• Task to carry out:
Going line by line through the records below, write out everything starting with the line containing "Navigating life post" and going on through the line containing "heart. (62, 53, 87, 63)", exactly and inclusively. Pictures do not go in.
┌──
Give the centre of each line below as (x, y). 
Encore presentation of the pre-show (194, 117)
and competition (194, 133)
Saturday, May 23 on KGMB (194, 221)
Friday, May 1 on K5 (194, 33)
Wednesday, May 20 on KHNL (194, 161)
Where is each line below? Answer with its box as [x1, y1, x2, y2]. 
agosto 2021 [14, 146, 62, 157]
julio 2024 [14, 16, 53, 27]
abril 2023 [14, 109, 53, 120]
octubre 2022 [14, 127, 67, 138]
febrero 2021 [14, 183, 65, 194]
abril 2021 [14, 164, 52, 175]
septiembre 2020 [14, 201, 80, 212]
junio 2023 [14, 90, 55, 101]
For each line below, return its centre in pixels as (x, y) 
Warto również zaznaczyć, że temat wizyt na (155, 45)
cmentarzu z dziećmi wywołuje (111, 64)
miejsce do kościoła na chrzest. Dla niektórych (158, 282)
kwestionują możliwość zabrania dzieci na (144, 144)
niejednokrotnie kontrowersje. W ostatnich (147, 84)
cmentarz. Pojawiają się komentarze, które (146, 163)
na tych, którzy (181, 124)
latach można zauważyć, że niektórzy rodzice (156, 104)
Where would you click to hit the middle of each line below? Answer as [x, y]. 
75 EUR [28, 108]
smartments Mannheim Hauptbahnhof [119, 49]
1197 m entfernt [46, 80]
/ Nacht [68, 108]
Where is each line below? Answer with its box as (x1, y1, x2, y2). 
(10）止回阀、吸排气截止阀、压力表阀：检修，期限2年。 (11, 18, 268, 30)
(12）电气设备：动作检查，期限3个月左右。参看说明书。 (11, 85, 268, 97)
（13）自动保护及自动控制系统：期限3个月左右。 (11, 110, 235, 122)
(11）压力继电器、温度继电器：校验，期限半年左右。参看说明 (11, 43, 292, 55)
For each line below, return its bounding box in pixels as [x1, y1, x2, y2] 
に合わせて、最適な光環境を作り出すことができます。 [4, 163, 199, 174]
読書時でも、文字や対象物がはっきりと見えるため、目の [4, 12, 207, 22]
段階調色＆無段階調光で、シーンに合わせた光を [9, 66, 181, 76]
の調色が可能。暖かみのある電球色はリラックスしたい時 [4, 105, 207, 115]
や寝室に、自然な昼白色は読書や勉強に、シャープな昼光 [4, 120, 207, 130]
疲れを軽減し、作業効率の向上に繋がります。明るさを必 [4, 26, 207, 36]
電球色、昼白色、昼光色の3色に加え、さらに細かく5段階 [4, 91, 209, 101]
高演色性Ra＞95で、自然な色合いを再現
└──
┌──
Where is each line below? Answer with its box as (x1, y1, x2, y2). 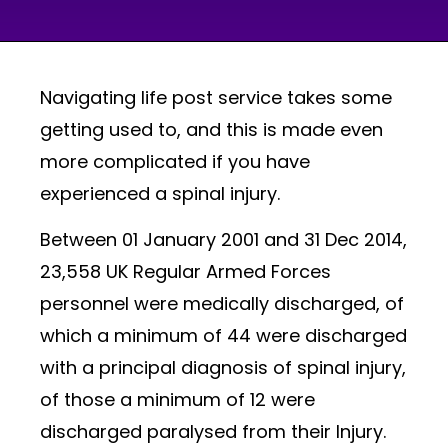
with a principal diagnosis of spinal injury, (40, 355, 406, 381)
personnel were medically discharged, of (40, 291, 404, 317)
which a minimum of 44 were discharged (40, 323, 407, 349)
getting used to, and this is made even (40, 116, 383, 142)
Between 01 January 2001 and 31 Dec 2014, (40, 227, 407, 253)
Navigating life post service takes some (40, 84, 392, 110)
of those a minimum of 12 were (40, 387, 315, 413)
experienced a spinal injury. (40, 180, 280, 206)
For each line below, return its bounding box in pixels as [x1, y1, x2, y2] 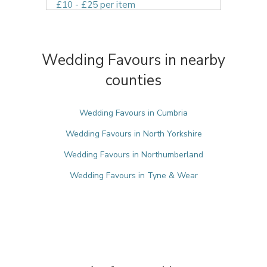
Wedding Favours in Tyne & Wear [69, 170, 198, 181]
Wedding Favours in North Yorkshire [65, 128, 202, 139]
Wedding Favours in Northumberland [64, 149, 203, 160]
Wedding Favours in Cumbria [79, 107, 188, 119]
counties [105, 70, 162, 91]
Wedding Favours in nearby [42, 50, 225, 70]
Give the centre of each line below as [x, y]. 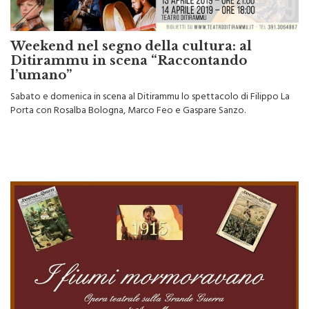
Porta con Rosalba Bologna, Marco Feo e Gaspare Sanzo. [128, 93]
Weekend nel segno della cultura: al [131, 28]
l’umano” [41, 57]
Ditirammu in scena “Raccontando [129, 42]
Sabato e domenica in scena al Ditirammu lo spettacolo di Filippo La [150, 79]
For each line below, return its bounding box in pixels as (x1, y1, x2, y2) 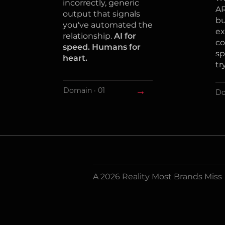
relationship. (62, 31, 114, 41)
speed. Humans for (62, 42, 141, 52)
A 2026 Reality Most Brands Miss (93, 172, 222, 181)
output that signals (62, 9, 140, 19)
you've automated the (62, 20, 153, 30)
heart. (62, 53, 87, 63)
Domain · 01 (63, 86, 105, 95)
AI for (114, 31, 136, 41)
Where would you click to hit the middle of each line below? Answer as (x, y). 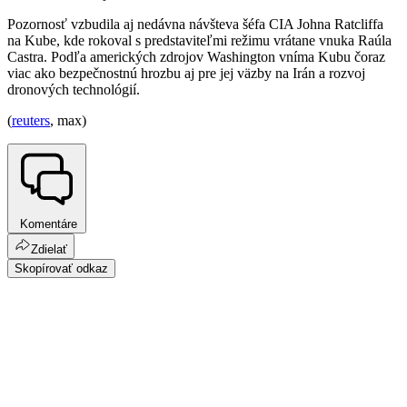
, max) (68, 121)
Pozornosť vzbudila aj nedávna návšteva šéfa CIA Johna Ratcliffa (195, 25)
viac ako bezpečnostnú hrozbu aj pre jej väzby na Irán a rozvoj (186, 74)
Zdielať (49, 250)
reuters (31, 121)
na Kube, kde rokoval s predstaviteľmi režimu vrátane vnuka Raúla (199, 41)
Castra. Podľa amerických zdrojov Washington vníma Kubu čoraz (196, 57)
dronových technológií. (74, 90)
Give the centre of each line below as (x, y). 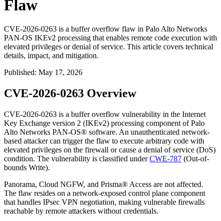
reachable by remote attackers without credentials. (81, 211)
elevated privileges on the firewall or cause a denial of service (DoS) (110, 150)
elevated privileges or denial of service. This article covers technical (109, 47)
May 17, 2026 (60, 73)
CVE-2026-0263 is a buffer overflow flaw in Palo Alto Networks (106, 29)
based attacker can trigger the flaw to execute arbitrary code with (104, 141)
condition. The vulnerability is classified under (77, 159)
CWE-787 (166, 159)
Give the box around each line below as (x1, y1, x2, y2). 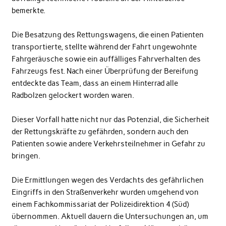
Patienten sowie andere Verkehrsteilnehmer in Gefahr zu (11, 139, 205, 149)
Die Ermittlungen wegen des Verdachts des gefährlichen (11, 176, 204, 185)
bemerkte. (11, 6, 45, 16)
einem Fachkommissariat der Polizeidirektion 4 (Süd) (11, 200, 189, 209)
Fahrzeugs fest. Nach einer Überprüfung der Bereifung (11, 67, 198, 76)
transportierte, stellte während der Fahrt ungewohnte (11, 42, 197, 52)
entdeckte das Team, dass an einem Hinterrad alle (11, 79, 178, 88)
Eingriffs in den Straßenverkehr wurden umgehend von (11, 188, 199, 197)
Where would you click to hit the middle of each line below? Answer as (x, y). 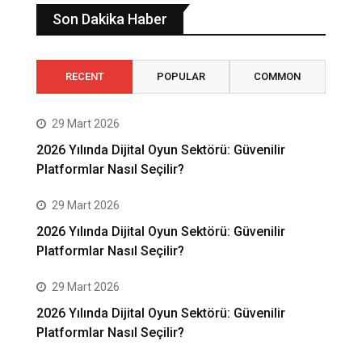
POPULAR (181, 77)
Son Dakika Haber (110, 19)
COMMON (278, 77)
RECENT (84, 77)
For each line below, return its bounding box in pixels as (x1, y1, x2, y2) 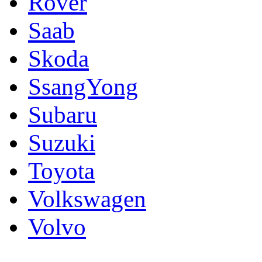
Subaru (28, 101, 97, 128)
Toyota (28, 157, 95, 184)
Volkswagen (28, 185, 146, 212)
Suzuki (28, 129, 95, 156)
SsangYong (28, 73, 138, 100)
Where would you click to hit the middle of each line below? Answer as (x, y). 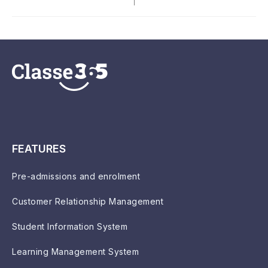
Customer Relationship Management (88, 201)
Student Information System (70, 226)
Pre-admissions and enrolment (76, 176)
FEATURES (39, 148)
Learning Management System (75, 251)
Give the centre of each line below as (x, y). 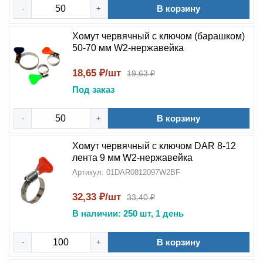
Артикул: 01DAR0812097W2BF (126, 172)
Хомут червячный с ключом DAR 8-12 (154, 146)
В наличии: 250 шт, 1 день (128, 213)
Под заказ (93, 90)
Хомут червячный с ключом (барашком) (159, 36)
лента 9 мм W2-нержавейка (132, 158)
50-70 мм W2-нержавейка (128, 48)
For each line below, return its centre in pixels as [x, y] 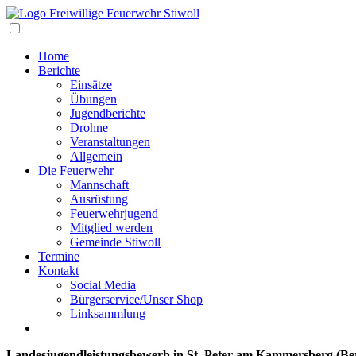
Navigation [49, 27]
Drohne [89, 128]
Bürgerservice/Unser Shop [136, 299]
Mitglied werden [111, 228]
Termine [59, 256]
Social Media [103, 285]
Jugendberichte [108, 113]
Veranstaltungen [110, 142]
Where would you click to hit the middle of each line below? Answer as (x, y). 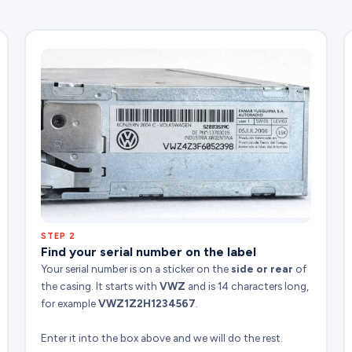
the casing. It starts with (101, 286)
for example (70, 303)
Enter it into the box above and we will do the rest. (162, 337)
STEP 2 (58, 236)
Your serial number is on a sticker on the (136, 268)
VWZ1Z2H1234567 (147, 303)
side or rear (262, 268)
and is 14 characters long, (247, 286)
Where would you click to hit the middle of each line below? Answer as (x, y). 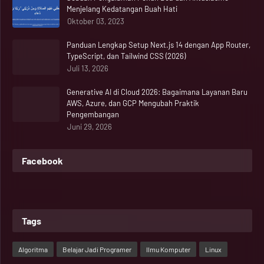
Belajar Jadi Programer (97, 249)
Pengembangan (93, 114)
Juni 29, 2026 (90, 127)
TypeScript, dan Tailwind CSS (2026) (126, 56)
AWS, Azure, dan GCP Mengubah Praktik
└──
• Answer to this exercise:
Navigating life post service takes some (40, 84, 392, 110)
of those a minimum of 12 were (40, 387, 315, 413)
experienced a spinal injury. (40, 180, 280, 206)
For each line below, return its bounding box in pixels as [x1, y1, x2, y2] 
Wedding Favours in Tyne & Wear [69, 170, 198, 181]
Wedding Favours in North Yorkshire [65, 128, 202, 139]
Wedding Favours in Northumberland [64, 149, 203, 160]
Wedding Favours in Cumbria [79, 107, 188, 119]
counties [105, 70, 162, 91]
Wedding Favours in nearby [42, 50, 225, 70]
Give the centre of each line below as [x, y]. 
Porta con Rosalba Bologna, Marco Feo e Gaspare Sanzo. [128, 93]
Weekend nel segno della cultura: al [131, 28]
l’umano” [41, 57]
Ditirammu in scena “Raccontando [129, 42]
Sabato e domenica in scena al Ditirammu lo spettacolo di Filippo La [150, 79]
For each line below, return its bounding box in pixels as (x1, y1, x2, y2) 
relationship. (62, 31, 114, 41)
speed. Humans for (62, 42, 141, 52)
A 2026 Reality Most Brands Miss (93, 172, 222, 181)
output that signals (62, 9, 140, 19)
you've automated the (62, 20, 153, 30)
heart. (62, 53, 87, 63)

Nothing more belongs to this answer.